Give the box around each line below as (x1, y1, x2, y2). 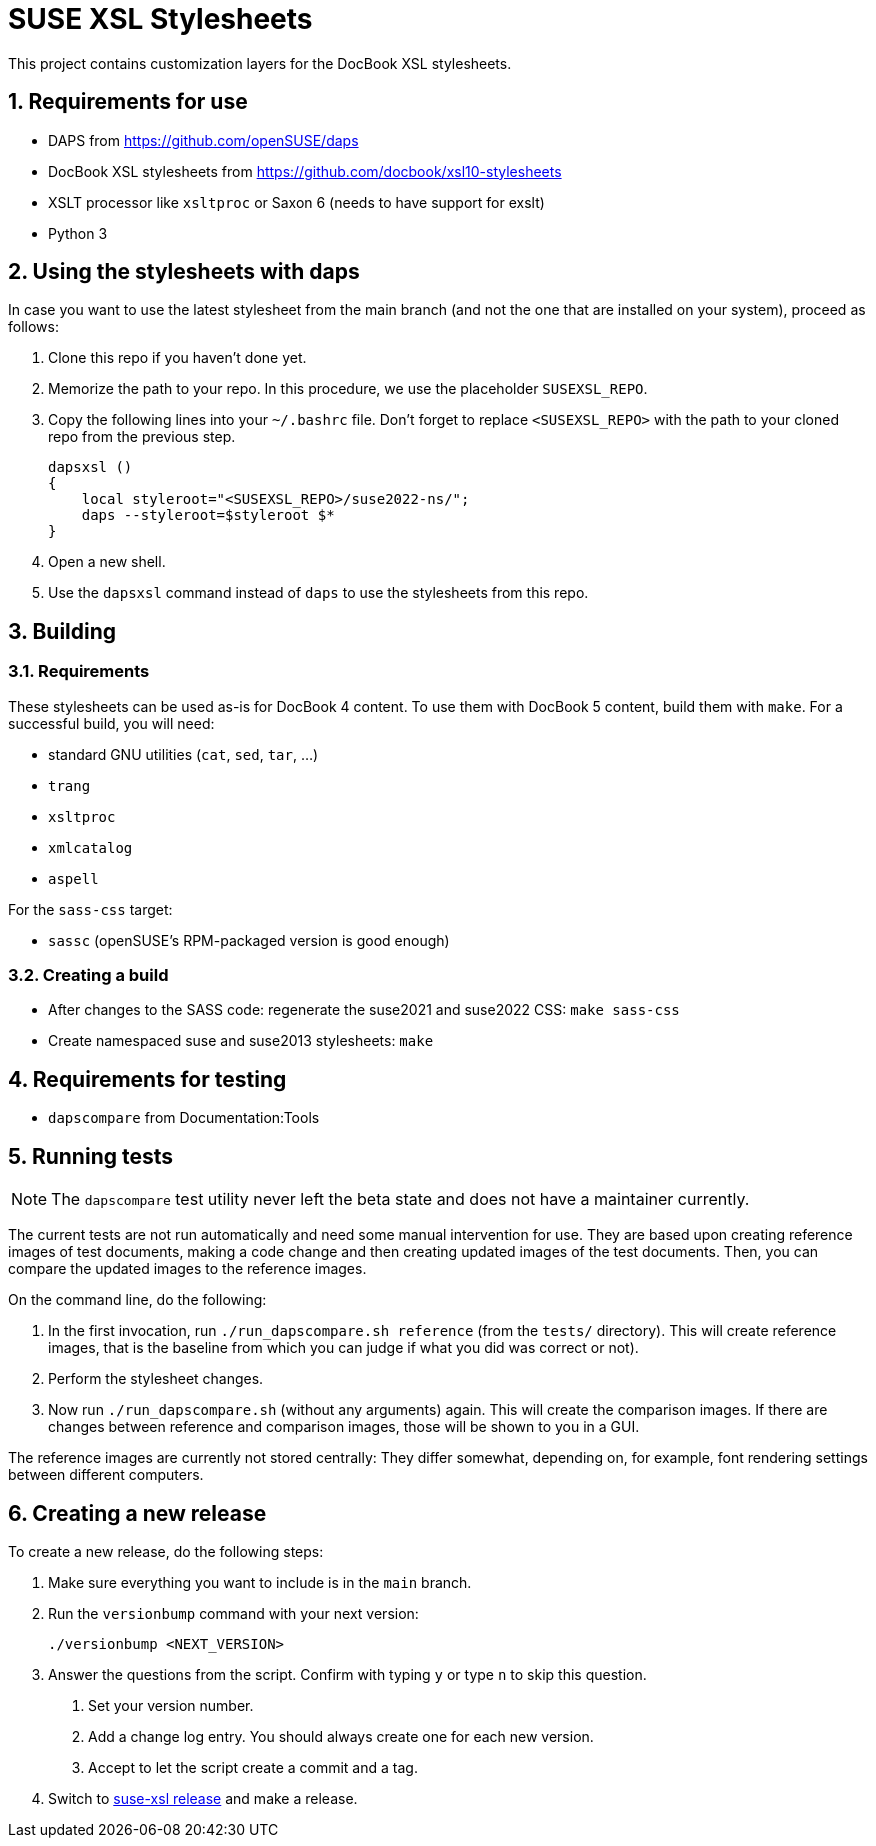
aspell (48, 870, 99, 887)
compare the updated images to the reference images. (8, 1260, 367, 1278)
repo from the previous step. (48, 428, 236, 446)
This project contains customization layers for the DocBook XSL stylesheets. (8, 54, 512, 72)
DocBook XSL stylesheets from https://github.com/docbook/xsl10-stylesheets (48, 162, 562, 180)
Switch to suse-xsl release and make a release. (48, 1789, 358, 1807)
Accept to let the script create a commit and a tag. (88, 1758, 418, 1776)
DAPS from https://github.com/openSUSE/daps (48, 131, 359, 149)
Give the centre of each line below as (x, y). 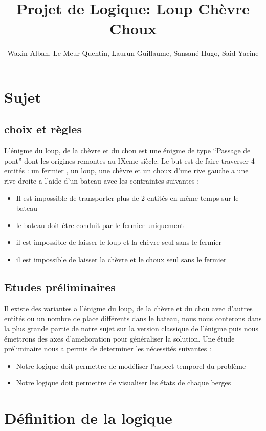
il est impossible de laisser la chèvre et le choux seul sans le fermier (121, 259)
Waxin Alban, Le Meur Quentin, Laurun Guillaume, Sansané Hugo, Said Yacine (133, 53)
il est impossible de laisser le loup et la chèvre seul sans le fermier (119, 242)
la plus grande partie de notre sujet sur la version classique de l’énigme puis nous (131, 328)
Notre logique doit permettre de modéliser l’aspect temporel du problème (131, 365)
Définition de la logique (88, 418)
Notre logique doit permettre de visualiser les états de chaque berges (124, 383)
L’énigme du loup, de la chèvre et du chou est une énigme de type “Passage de (127, 151)
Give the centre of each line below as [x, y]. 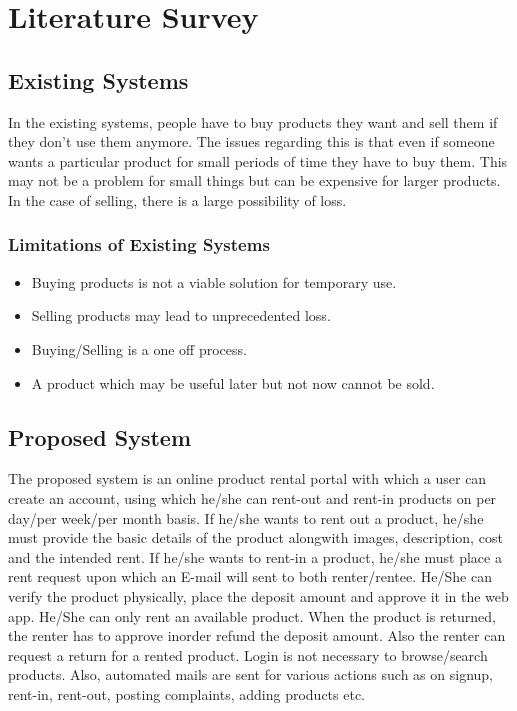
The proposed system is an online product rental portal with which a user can [247, 478]
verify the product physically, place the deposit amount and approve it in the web [258, 595]
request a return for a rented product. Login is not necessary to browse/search [248, 654]
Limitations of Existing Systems [139, 244]
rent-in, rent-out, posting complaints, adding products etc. [186, 693]
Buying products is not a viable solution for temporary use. [214, 281]
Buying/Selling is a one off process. [139, 348]
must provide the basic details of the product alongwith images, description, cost [255, 537]
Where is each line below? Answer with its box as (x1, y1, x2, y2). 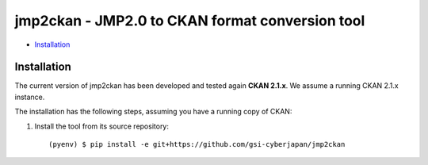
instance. (14, 92, 45, 102)
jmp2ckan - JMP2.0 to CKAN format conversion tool (14, 12, 365, 29)
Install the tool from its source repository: (34, 121, 170, 131)
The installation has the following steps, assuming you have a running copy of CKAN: (14, 107, 292, 117)
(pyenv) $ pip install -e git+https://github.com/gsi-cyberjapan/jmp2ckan (48, 140, 346, 149)
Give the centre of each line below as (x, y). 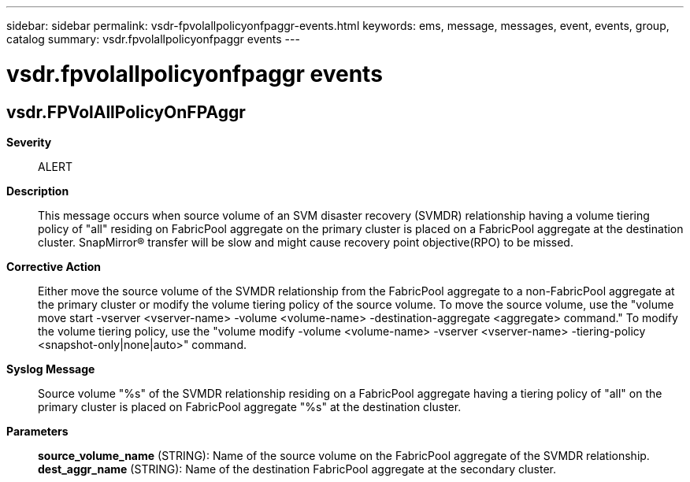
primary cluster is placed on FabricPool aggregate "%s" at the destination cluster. (250, 406)
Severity (29, 142)
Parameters (37, 431)
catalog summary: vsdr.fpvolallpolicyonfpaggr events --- (153, 39)
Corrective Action (54, 266)
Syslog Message (51, 369)
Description (38, 191)
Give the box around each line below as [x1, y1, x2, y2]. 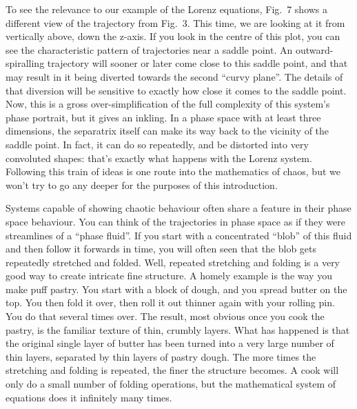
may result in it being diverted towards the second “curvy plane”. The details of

* * * * *

Problem requirements
Return a copy of each line in the entries that contains "laisser".

Result
il est impossible de laisser la chèvre et le choux seul sans le fermier (121, 259)
il est impossible de laisser le loup et la chèvre seul sans le fermier (119, 242)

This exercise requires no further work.